1. 4
  1.  

  2. 4

    I have a couple of responses. First is an issue with this:

    Tests can’t prove that the program has no bugs, only that it has bugs (which also can be bugs in tests itself).

    This is true of every verification technique. Even if you’re formally proving the code is correct you’re still depending on your proof assistant being sound, and that you’ve specified all the properties you actually need.

    Example: I ran a theorem prover showdown a while back and one of the challenges involved a comparing sums of lists. All of the participants’ proofs (including mine) worked fine… then one of the Adacore people pointed out we’d all assumed unbound integers so our programs could potentially overflow.

    The other response is we have to be careful to recognize that unit tests aren’t the only form of automated testing.

    1. 3

      To me testing (automated/manual, unit/integration, etc.), type systems, verification, assertions, linting, etc. all affect the confidence I have in a system/program. That’s why I cringe whenever I see claims like “types make testing obsolete”, or “I have enough tests so I don’t need types”, etc. In fact, I even take issue with phrasing like whether/how much testing is “needed”; since there’s usually no actual requirement to do any (or, if there is such a requirement for certain domains, then checking the relevant regulations will be more prudent and informative than going with the opinions of some random internet stranger ;) ).

      It all lives on a spectrum: there are no well-defined lines telling us how much testing is “enough”, and of course the qualities of a test suite are important (e.g. whether they cover the important/tricky parts, etc.). If I don’t feel confident enough about some code, I’ll happily use whichever method increases my confidence in the most efficient way. Usually that means adding some tests, since test suites are often too small rather than too large. Yet any method gives diminishing returns: we can’t gain much confidence by adding tests to a heavily tested program (especially if we’ve prioritised high-impact areas like end-to-end tests, regression tests, etc.). We might gain more by focusing on, say, types instead, e.g. to ensure user IDs are distinct from order IDs, that SQL is distinct from user input, that invalid states can’t be represented, etc.

      The same can happen the other way too: whilst types tell us about all cases, rather than just testing individual ones, there’s only a certain amount of type-level computational trickery we can indulge in before it’s more informative to just run the darned thing and make sure our assumptions hold up.

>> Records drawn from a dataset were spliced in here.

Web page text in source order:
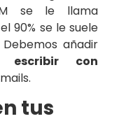
se le llama
90% se le suele
añadir
con
tus
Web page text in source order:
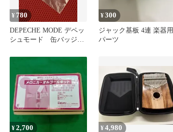
¥ 780
DEPECHE MODE デペッ
シュモード 缶バッジ
¥300
ジャック基板 4連 楽器用
パーツ
¥2,700 ¥4,980
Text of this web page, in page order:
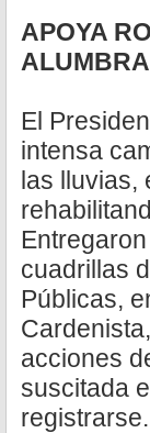
APOYA
El
intensa
las lluvias,
cuadrillas
Públicas,
acciones
suscitada
registrarse.
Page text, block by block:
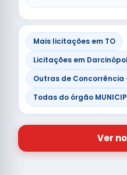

      Other factors can affect what counts as “enough”, e.g. if something has little chance to cause damage then it might be fine to just run and see what happens; if we’re designing something for specialist/technical users to interact with, we might greatly increase our confidence by guarding certain actions with assertions, so that we crash with an informative message rather than doing the wrong thing; if something’s meant to last for a long time, we might code more defensively and test more of our assumptions; etc.

      Experience has taught me to always be pessimistic when it comes to estimating confidence, and to keep the path to testing/typing/proving clear of obstacles (e.g. separating calculations from I/O, having small clearly-defined functions/methods, having well-defined data structures rather than piles of key/value nestings, etc.), even if I don’t yet plan to use those things. Even if I don’t think I need them, this can make them cheaper options if I need more confidence further down the line (e.g. pulling some piece of functionality out of a bash script and writing it in Haskell).